子育てについて③

~いい親でなければ!という幻想~

唐突ですが「世のお母さん達は本当にエライ!」と思います(もちろんお父さんも💦)。子どもを育てるって本当に尊いですし、難しいものです。

「愛情をこめて抱きしめると、優しい子どもになる」「寝る前に本を読み聞かせると、子どもは勉強好きになる」「添加物の入った食品を与えないようにする」などなど社会に出回っている「いい子育て論」。

一方でそれは、「親の育て方が子どもの人生を決める」というものすごく巨大なプレッシャーと表裏になっていると感じます。

「私は子どもに何もしてあげられていない……。」とか

「私がこんなだからこの子はこんな風になってしまった……。」

「いいお母さんになれていない……」などと自分を責めているお母さんのお話をたくさん聞いたことがあります。

1つここで問いかけてみたい事があります。

「いいお母さん」って何ですか?

子どもに文化や知識を伝えるのも、社会で一人前の大人として認められるよう準備を整えさせるのも、本当にすべて親の役目なのでしょうか?

Man Hands Silhouette People Hand  - AlemCoksa / Pixabay
AlemCoksa / Pixabay

●親は神様じゃない

江戸時代末期の日本の識字率は50%を超えていたとも言われています。これは何を意味しているのでしょうか?
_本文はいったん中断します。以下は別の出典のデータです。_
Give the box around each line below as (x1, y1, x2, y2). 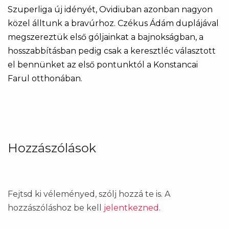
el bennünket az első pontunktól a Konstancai (8, 59, 198, 70)
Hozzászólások (8, 140, 96, 155)
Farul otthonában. (8, 73, 82, 83)
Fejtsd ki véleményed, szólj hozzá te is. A (8, 189, 170, 199)
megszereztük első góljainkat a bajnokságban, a (8, 32, 203, 42)
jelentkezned (104, 202, 159, 213)
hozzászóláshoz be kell (8, 202, 104, 213)
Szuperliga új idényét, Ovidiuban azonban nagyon (8, 4, 213, 14)

武家だけではなく一般の民衆も入れてこの数字です。それは教育というものを非常に重要視してきた表れであり、当時日本全国に1500以上あったといわれる「私塾」や15000を超えていたとされる「寺子屋」の存在が民衆の教育を「支えて」いたのです。

教育と一言にいってもいろいろあります。「家庭教育」「学校教育」「社会教育」のように家庭や学校、地域がそれぞれ果たす役割があります。

こう言われてしまうと『「家庭教育」の部分はしっかり役割を果たさなきゃ』とまた肩に力が入ってしまいそうですが、そんなことはありません。
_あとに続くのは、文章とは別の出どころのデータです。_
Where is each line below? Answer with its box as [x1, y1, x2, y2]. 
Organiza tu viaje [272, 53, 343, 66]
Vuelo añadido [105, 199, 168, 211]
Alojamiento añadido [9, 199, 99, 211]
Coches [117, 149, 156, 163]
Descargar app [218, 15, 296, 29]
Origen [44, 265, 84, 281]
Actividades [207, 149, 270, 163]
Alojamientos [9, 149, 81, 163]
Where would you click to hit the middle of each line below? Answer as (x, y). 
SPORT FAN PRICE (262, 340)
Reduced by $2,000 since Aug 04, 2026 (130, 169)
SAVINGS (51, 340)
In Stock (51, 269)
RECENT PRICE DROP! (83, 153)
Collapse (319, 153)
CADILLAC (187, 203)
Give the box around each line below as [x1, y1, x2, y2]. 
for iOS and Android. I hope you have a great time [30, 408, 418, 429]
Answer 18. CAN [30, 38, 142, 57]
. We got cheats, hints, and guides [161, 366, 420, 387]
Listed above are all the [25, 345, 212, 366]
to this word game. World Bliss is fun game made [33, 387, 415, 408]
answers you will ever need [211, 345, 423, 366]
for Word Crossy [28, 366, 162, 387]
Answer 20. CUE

「読書好きな子」に育って欲しいなら、周りに「読書好きな大人」がいなくてはなりません(これは私の持論。自分は好きでもないのに「~すべき」と言っても子どもには伝わりません)。

「うちの子本読まなくて困ってるんです。」と言っている親御さんが読書をしないことも多々あります。💦(そんな時は読書好きの他者に任せたらいいんです。)
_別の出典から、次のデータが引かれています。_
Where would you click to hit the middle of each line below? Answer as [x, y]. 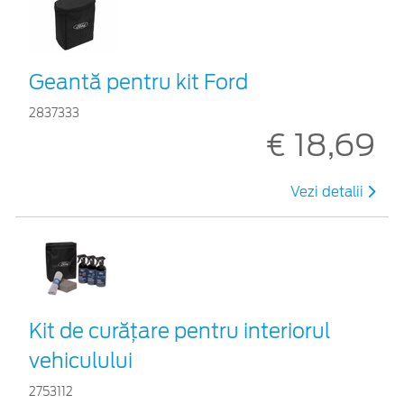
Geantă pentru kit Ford [138, 82]
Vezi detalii [329, 192]
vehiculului [81, 360]
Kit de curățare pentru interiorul [179, 331]
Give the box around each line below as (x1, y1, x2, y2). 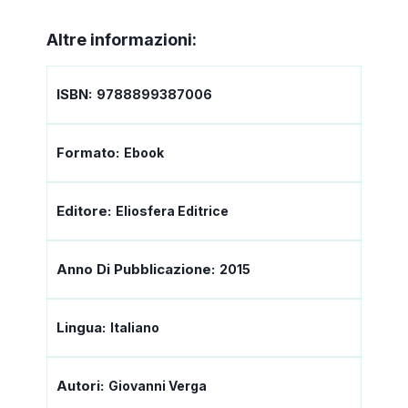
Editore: (56, 201, 111, 219)
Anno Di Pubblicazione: (56, 260, 215, 278)
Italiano (110, 319, 159, 335)
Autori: (56, 376, 104, 394)
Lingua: (56, 318, 106, 336)
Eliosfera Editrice (116, 202, 229, 219)
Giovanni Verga (108, 377, 207, 393)
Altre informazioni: (46, 29, 197, 49)
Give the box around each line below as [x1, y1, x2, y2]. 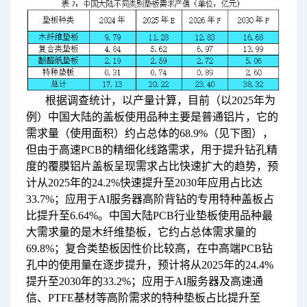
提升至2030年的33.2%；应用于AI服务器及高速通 [25, 275, 263, 288]
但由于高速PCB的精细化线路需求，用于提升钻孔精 [25, 144, 278, 156]
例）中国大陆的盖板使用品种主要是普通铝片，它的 [25, 111, 278, 123]
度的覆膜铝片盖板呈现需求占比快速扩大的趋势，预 [25, 160, 278, 173]
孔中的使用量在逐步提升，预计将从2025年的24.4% [25, 259, 273, 271]
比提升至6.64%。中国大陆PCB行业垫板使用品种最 [25, 210, 273, 222]
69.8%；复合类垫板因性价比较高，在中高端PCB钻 [25, 243, 273, 255]
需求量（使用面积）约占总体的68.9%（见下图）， [25, 127, 273, 140]

「添加物の入っていない食品」を全て避けることはできますか?コンビニ弁当を買ってきて子どもに食べさせている時の意味不明な罪悪感……。😢

「愛情をこめて抱きしめると、優しい子どもになる」のは確かです。でも毎日子どもを抱きしめられる精神状態ですか?親だって人間です。難しい日だってそりゃありますよ。

私の経験談をここで一つお伝えしたいと思います。

あるご家庭のお話。

お母さんと6歳の息子の2人暮らしでした。

お母さんは家計のために夜のお仕事をされている方でした。息子さんは児童デイに通っており、私はよくそのお宅に送迎で通っていました。

お昼過ぎにお迎えに行くとお母さんはいつも寝ていました。無理もありません。だって朝方3:00くらいまで勤務して自宅に戻るのは5:00くらい。起きて子どもを送り出せというのも酷な話です。

その6歳の息子はいつも寝ている母親に向けて「行ってきます。」と声を掛けますが返事はありません……。そんな毎日でした。

ある日、当時勤めていた施設に児童相談所から電話が来ました。「そちらに通っている〇〇くんですが、こちらで保護していますのでしばらくそちらに通えません。」

お母さんが子どもに手を挙げてしまったらしくDV案件として処理されてしまったのです。

「あの子は今いったいどんな気持ちで児童相談所に保護されているのだろう・・・。」

ショックでした。胸がつぶれそうでした。

数か月後、その子は親と離れて「事情があって親と離れて暮らしている子」が暮らす施設に入りました。そして、児童デイの通所も再開できることになりました。

久しぶりにその子に会える日。どんな表情をしているかとても気になりました。親と離れてくらして「捨てられた」と自暴自棄になっているのではないか。ふさぎ込んでいるのではないか。

ですが予想に反して実際に会ったその子は明るく、いい表情をしていました。

「先生、久しぶり!」

私は声がでませんでした。

暮らしている施設のスタッフさんが愛情をたくさん注いでくださったのだと思います。その子の施設での様子をお聞きするまでもなく、表情が全てを物語っていました。

もちろん、親でなくては注げない愛情もあるのだと思います。孤独な時もたくさんあるのだと思います。でも、他人だからこそ注げる愛情もあります。他人だからこそ言ってあげられることもたくさんあるのです。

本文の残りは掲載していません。